■ AIM OF THE EXERCISE ■
Every line of the listing should be transcribed exactly, with nothing left out.

■ SOURCE DATA ■
—————
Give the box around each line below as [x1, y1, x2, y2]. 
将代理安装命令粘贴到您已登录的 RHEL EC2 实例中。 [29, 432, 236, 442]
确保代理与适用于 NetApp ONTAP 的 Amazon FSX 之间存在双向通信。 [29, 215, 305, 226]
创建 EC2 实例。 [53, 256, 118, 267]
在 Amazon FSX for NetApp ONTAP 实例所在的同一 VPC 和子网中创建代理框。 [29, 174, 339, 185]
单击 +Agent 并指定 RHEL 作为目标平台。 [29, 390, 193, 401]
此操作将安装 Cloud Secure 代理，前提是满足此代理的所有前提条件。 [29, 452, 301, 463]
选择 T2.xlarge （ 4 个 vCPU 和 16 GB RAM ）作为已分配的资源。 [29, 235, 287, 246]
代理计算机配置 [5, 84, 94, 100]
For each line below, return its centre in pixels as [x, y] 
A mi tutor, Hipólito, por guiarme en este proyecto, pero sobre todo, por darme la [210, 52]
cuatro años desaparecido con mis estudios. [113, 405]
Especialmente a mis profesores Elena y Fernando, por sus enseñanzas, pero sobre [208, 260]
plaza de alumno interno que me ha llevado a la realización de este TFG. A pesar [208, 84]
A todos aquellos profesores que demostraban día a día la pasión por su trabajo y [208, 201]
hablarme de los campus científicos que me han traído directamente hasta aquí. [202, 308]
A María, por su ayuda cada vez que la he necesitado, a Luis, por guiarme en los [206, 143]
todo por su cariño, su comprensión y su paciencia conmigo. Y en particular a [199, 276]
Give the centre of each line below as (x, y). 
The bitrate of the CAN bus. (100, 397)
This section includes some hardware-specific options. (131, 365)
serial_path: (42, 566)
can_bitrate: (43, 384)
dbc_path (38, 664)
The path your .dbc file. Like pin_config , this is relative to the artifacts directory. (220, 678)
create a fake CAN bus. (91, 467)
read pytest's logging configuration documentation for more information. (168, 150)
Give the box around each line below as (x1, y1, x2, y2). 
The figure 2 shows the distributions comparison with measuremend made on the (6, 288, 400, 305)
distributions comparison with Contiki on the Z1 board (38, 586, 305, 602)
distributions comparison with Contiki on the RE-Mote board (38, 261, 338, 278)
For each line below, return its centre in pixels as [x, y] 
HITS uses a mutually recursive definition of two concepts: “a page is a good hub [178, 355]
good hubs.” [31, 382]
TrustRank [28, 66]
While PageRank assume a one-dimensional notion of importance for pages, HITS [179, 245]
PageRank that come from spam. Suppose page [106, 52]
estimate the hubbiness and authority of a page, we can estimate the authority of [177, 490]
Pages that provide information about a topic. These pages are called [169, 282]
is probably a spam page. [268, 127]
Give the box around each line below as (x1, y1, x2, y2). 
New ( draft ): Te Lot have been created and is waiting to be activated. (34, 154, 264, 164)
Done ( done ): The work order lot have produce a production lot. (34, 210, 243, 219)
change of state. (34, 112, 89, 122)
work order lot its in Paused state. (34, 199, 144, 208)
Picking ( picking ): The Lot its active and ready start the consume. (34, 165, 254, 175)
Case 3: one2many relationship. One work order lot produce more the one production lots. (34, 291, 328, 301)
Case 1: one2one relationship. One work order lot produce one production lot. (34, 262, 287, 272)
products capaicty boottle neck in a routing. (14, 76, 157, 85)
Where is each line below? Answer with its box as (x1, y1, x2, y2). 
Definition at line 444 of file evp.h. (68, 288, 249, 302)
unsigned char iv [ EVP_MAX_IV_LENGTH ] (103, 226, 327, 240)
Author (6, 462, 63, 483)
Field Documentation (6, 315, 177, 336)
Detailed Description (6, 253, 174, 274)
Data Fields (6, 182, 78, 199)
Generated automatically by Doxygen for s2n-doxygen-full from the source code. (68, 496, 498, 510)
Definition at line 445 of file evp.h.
—————
■ EXERCISE RESULT ■
Give the box around each line below as [x1, y1, x2, y2]. 
将代理安装命令粘贴到您已登录的 RHEL EC2 实例中。 [29, 432, 236, 442]
确保代理与适用于 NetApp ONTAP 的 Amazon FSX 之间存在双向通信。 [29, 215, 305, 226]
创建 EC2 实例。 [53, 256, 118, 267]
在 Amazon FSX for NetApp ONTAP 实例所在的同一 VPC 和子网中创建代理框。 [29, 174, 339, 185]
单击 +Agent 并指定 RHEL 作为目标平台。 [29, 390, 193, 401]
此操作将安装 Cloud Secure 代理，前提是满足此代理的所有前提条件。 [29, 452, 301, 463]
选择 T2.xlarge （ 4 个 vCPU 和 16 GB RAM ）作为已分配的资源。 [29, 235, 287, 246]
代理计算机配置 [5, 84, 94, 100]
For each line below, return its centre in pixels as [x, y] 
A mi tutor, Hipólito, por guiarme en este proyecto, pero sobre todo, por darme la [210, 52]
cuatro años desaparecido con mis estudios. [113, 405]
Especialmente a mis profesores Elena y Fernando, por sus enseñanzas, pero sobre [208, 260]
plaza de alumno interno que me ha llevado a la realización de este TFG. A pesar [208, 84]
A todos aquellos profesores que demostraban día a día la pasión por su trabajo y [208, 201]
hablarme de los campus científicos que me han traído directamente hasta aquí. [202, 308]
A María, por su ayuda cada vez que la he necesitado, a Luis, por guiarme en los [206, 143]
todo por su cariño, su comprensión y su paciencia conmigo. Y en particular a [199, 276]
Give the centre of each line below as (x, y). 
The bitrate of the CAN bus. (100, 397)
This section includes some hardware-specific options. (131, 365)
serial_path: (42, 566)
can_bitrate: (43, 384)
dbc_path (38, 664)
The path your .dbc file. Like pin_config , this is relative to the artifacts directory. (220, 678)
create a fake CAN bus. (91, 467)
read pytest's logging configuration documentation for more information. (168, 150)
Give the box around each line below as (x1, y1, x2, y2). 
The figure 2 shows the distributions comparison with measuremend made on the (6, 288, 400, 305)
distributions comparison with Contiki on the Z1 board (38, 586, 305, 602)
distributions comparison with Contiki on the RE-Mote board (38, 261, 338, 278)
For each line below, return its centre in pixels as [x, y] 
HITS uses a mutually recursive definition of two concepts: “a page is a good hub [178, 355]
good hubs.” [31, 382]
TrustRank [28, 66]
While PageRank assume a one-dimensional notion of importance for pages, HITS [179, 245]
PageRank that come from spam. Suppose page [106, 52]
estimate the hubbiness and authority of a page, we can estimate the authority of [177, 490]
Pages that provide information about a topic. These pages are called [169, 282]
is probably a spam page. [268, 127]
Give the box around each line below as (x1, y1, x2, y2). 
New ( draft ): Te Lot have been created and is waiting to be activated. (34, 154, 264, 164)
Done ( done ): The work order lot have produce a production lot. (34, 210, 243, 219)
change of state. (34, 112, 89, 122)
work order lot its in Paused state. (34, 199, 144, 208)
Picking ( picking ): The Lot its active and ready start the consume. (34, 165, 254, 175)
Case 3: one2many relationship. One work order lot produce more the one production lots. (34, 291, 328, 301)
Case 1: one2one relationship. One work order lot produce one production lot. (34, 262, 287, 272)
products capaicty boottle neck in a routing. (14, 76, 157, 85)
Where is each line below? Answer with its box as (x1, y1, x2, y2). 
Definition at line 444 of file evp.h. (68, 288, 249, 302)
unsigned char iv [ EVP_MAX_IV_LENGTH ] (103, 226, 327, 240)
Author (6, 462, 63, 483)
Field Documentation (6, 315, 177, 336)
Detailed Description (6, 253, 174, 274)
Data Fields (6, 182, 78, 199)
Generated automatically by Doxygen for s2n-doxygen-full from the source code. (68, 496, 498, 510)
Definition at line 445 of file evp.h.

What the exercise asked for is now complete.